And that's the truth!!  Absolutely beautiful pictures! Now I wonder how Alcantara would look...hehehe


----------



## mottati (Apr 15, 2003)

*Beautiful!*

Great work propellerhead:
Did you post the 16:9 nav swap? (bmwtips material!!!) Did you go to the dvd system (is that Mk4?). Very very nice..... :thumbup: 
Mike


----------



## rost12 (Dec 22, 2001)

Looks good, PropellerHead :thumbup: 

Did you do the euro-dash conversion yourself? I'm thinking of doing that, but I'm not sure if I could tackle it myself :/


----------



## PropellerHead (Jan 3, 2002)

rost12 said:


> Looks good, PropellerHead :thumbup:
> 
> Did you do the euro-dash conversion yourself? I'm thinking of doing that, but I'm not sure if I could tackle it myself :/


A friend more mechanically inclined than I am did the conversion with me. It really wasn't all that bad- the worst part is cutting the metal which we did with a Dremel. It would have been faster with a cutting wheel.
left:








right:









You can do it, rost- just take your time. If you're on the left coast, find Agent or Tyrone- they're sure to know what to do. East is easy- Zeckhausen Racing.


----------



## PropellerHead (Jan 3, 2002)

mottati said:


> Great work propellerhead:
> Did you post the 16:9 nav swap? (bmwtips material!!!) Did you go to the dvd system (is that Mk4?). Very very nice..... :thumbup:
> Mike


I did go with the (so called) MK4 DVD system. I am waiting to purchase the newest DVD ($189) from NavTech until after the new year when they will release a new version. It is MUCh faster than the old MK2, and was one hell of an upgrade for the interior.


Tyrone said:


> Absolutely beautiful pictures! Now I wonder how Alcantara would look...hehehe


 Eeeeeeeeviiiiiiiillllllle


----------



## bmw540i (Mar 30, 2003)

How much did the steering wheel conversion cost? :thumbup:


----------



## PropellerHead (Jan 3, 2002)

bmw540i said:


> How much did the steering wheel conversion cost? :thumbup:


$827. Considering the total of my other recent mods, the wheel was a cake walk.


----------



## rost12 (Dec 22, 2001)

PropellerHead said:


> You can do it, rost- just take your time. If you're on the left coast, find Agent or Tyrone- they're sure to know what to do. East is easy- Zeckhausen Racing.

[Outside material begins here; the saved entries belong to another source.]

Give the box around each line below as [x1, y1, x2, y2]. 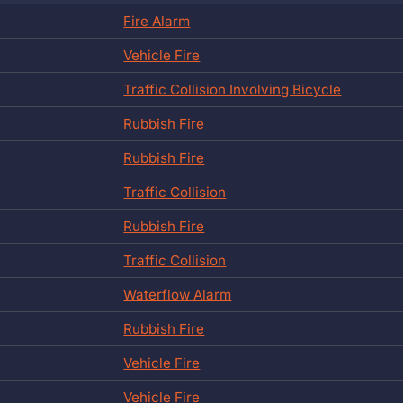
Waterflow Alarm [123, 285, 232, 303]
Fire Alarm [123, 12, 191, 30]
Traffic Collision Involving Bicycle [123, 80, 342, 98]

Thanks, PropellerHead. I'll think about it...


----------



## Jimmy540i.com (Apr 3, 2002)

That is the *BEST LOOKING* OEM Steering Wheel IMHO. The one you replaced looks like a "egg" 

Great Job! :thumbup:


----------



## E39ADDICT (Mar 22, 2004)

*How Much For Steering Wheel*

Hello...Just wondering how much the steering wheel swap would run and where I could buy it from..new to the forum just wanted to get an idea..

thank you


----------



## PropellerHead (Jan 3, 2002)

E39ADDICT said:


> Hello...Just wondering how much the steering wheel swap would run and where I could buy it from..new to the forum just wanted to get an idea..
> 
> thank you


Look up 3 posts. :thumbup:

I bought my stuff from Chris @ Crevier BMW.


----------